A second plausible explanation is that the trees hang on to their leaves so they can deposit them at their roots in the spring, when they need the mulch and nutrients the most. The practice minimizes the risk of the leaves blowing away with the autumn and winter winds. If that is the reason, it isn’t working so well this year. It’s been a gusty spring. Most of the leaves have been sent skittering down the street, taking their nutrition with them.

Watching the leaves take off serves as a reminder of the uselessness of hanging onto negative things from the past, in hopes that it will somehow serve you in the future. It won’t. Well, unless it is something like lighting your hair on fire because you bent too close to an open flame. Hanging onto that memory could help prevent you from doing it again and that would be very helpful. However, other than those sorts of things, nothing good comes from hoarding old hurts.

It doesn’t do a lot for your appearance neither. I hate to diss my own trees, which I love dearly, but the look of dead brown leaves (in my view) are not nearly as attractive as naked branches against a cobalt winter sky or the fresh green buds that are unfurling on our other trees even as I type. Which doesn’t mean I will replace the trees or fail to appreciate them for who they are, but it is a warning that it can be better for body and soul to just let it go. These are now my Warning Trees.

I look out at these trees a few times a day, as I do the dishes. Now instead of wondering, “What is wrong with those trees?” I can think, “They are Marcescence. Hangers on of the past.” and it will serve as a warning that it is better to suffer a few deer nibbles than to try and protect oneself in a coat of bitter memories from a time that is better released to the winds.
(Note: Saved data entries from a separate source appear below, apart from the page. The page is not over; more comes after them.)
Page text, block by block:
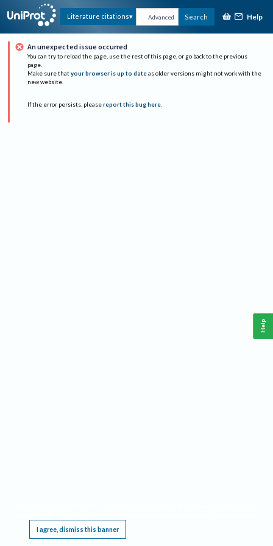
Literature citations Advanced Search Help
An unexpected issue occurred
You can try to reload the page, use the rest of this page, or go back to the previous
page.
Make sure that your browser is up to date as older versions might not work with the
new website.
If the error persists, please report this bug here.
I agree, dismiss this banner
Help
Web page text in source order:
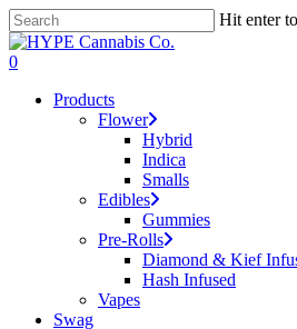
Skip
to
main
Hit enter
Close
Search
search
account
0
Products
Flower
Hybrid
Indica
Smalls
Edibles
Gummies
Pre-Rolls
Diamond & Kief
Hash Infused
Vapes
Swag
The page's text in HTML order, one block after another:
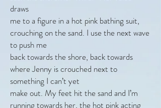
draws
me to a figure in a hot pink bathing suit,
crouching on the sand. I use the next wave
to push me
back towards the shore, back towards
where Jenny is crouched next to
something I can’t yet
make out. My feet hit the sand and I’m
running towards her, the hot pink acting
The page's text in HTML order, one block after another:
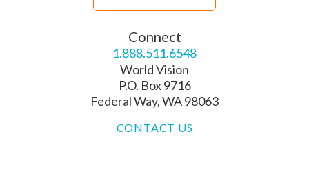
Connect
1.888.511.6548
World Vision
P.O. Box 9716
Federal Way, WA 98063
CONTACT US
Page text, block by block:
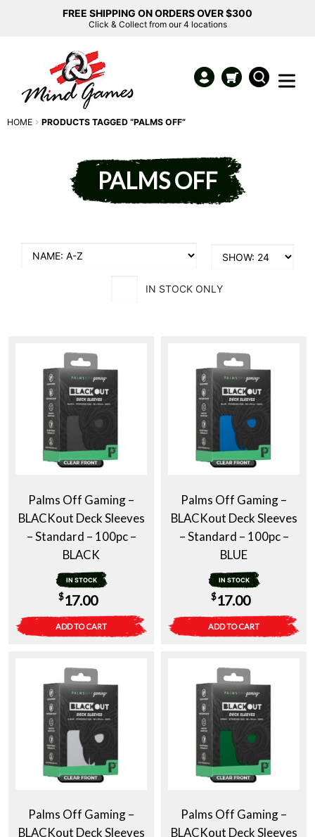
FREE SHIPPING ON ORDERS OVER $300
Click & Collect from our 4 locations
HOME PRODUCTS TAGGED “PALMS OFF”
PALMS OFF
IN STOCK ONLY
Palms Off Gaming –
BLACKout Deck Sleeves
– Standard – 100pc –
BLACK
IN STOCK
$17.00
ADD TO CART
Palms Off Gaming –
BLACKout Deck Sleeves
– Standard – 100pc –
BLUE
IN STOCK
$17.00
ADD TO CART
Palms Off Gaming –
BLACKout Deck Sleeves
Palms Off Gaming –
BLACKout Deck Sleeves
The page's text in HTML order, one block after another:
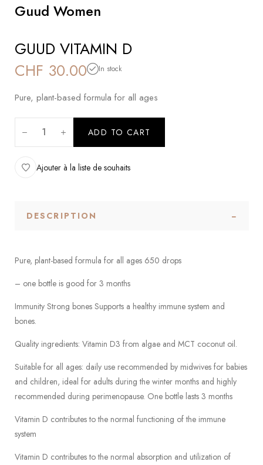
Guud Women
GUUD VITAMIN D
CHF 30.00 In stock
Pure, plant-based formula for all ages
ADD TO CART
Ajouter à la liste de souhaits
DESCRIPTION
Pure, plant-based formula for all ages 650 drops
– one bottle is good for 3 months
Immunity Strong bones Supports a healthy immune system and
bones.
Quality ingredients: Vitamin D3 from algae and MCT coconut oil.
Suitable for all ages: daily use recommended by midwives for babies
and children, ideal for adults during the winter months and highly
recommended during perimenopause. One bottle lasts 3 months
Vitamin D contributes to the normal functioning of the immune
system
Vitamin D contributes to the normal absorption and utilization of

A garden is a great provider of therapy, as well as flowers, fruit and vegetables. if we just hang out in a garden and ponder our questions long enough, the garden will provide profound answers. I was going to add that it is also cheaper than therapy, but (ahem) my credit card bill often says otherwise!

Well, enough philosophizing. A glorious day is shaping up outside. The sun is shining, there’s not a cloud in the sky and (most) of the trees have leafed out. Another day of lessons await. It’s a great day to be a gardener.